MidCity District (formerly known as MidCity Huntsville for a brief period of time) is a mixed-use retail development center currently being built in Huntsville, Alabama on the corner of University Drive (US 72) and Research Park Boulevard (SR-255) on the land formerly used for Madison Square Mall. It is expected to be completed in 2032.
MidCity's first official phase opened with Topgolf and a preview center/entertainment venue called The Camp at MidCity.

Timeline

2017
The former Madison Square Mall property was sold to The Grove LLC for $5 Million in April 2015. After two more years of business, the mall was closed and began demolition in February 2017. 
Demolition lasted several months, concluding sometime in June. 
As demolition began to slow down, construction of Topgolf began in April. National Real Estate Investor listed MidCity as one of the 12 largest retail developments underway slated for delivery in 2017 or 2018.
In June, it was announced that High Point Climbing and Fitness would be coming to Midcity Huntsville, with construction beginning sometime in the fall. 
A smaller project, The Camp at Midcity, which is a small music and arts venue, was developed on the former Lone Star Grill property. It opened on August 9.
Topgolf opened December 22, 2017.

2018
In February 2018, it was announced that Dave & Buster's would be opening in July 2019.
There was also the announcement of a Wahlburgers opening sometime in the future as well. 
In March 2018, it was announced that RCP companies had brought in Mark Taft to plan multiple restaurants and eating locations throughout Midcity.

Sometime in late 2018, construction on High Point Climbing and Fitness began, as well as Dave and Buster's.

2019
On April 25, 2019, High Point Climbing and Fitness opened.

On April 30, 2019, the official name was changed from MidCity Huntsville to MidCity District.

On August 10, 2019, Dave & Buster's opened.

In November, REI Co-Op opened.

In December, it was announced that the Touchstar Cinemas Madison Square 12 would be replaced with a brand new venue, featuring the largest movie screen in Alabama. The new theater is scheduled to open in 2022.

2020

In January, it was announced that a Hotel Indigo would be developed on MidCity property, which is slated to feature 120 rooms and is planned for opening in mid-2021.

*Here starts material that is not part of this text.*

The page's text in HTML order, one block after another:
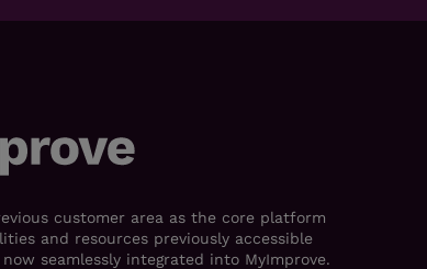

In February, RCP Companies announced two new food venues for the MidCity development. Kung Fu Tea, a bubble tea shop; and Kamado Ramen, an upscale traditional Ramen restaurant. Also announced was Color Me Mine, which will be an interactive art experience allowing customers to decorate their own ceramics.

In August, AL.com reported that local artist Logan Tanner will be creating a mural in dedication to the late Little Richard, which is set to appear on the Wahlburger's planned to open in the district.

2021

In March, MidCity District broke ground on its first multi-family project, Metronome Apartments.

In July, Huntsville awarded MidCity the honor of becoming its next entertainment "purple cup" district. Patrons will be able to walk the district with a "purple cup," allowing them to enjoy an alcoholic beverage outside establishments.

In August, MidCity welcomed a new mural - Unity is Love - by Ase Sela, located behind Kamado Ramen.

In September, Trader Joe's officially opened to the public.

In December, MidCity broke ground on its newest project, Blue Oak BBQ, an award-winning BBQ restaurant based out of New Orleans.

2022

In February, artist Morgan Echols completed a colorful, geometric shipping container mural next to Kamado Ramen.

In May, The Orion Amphitheater held its Grand Opening and celebrated with the community with The First Waltz.

The Salt Factory Pub also opened in May.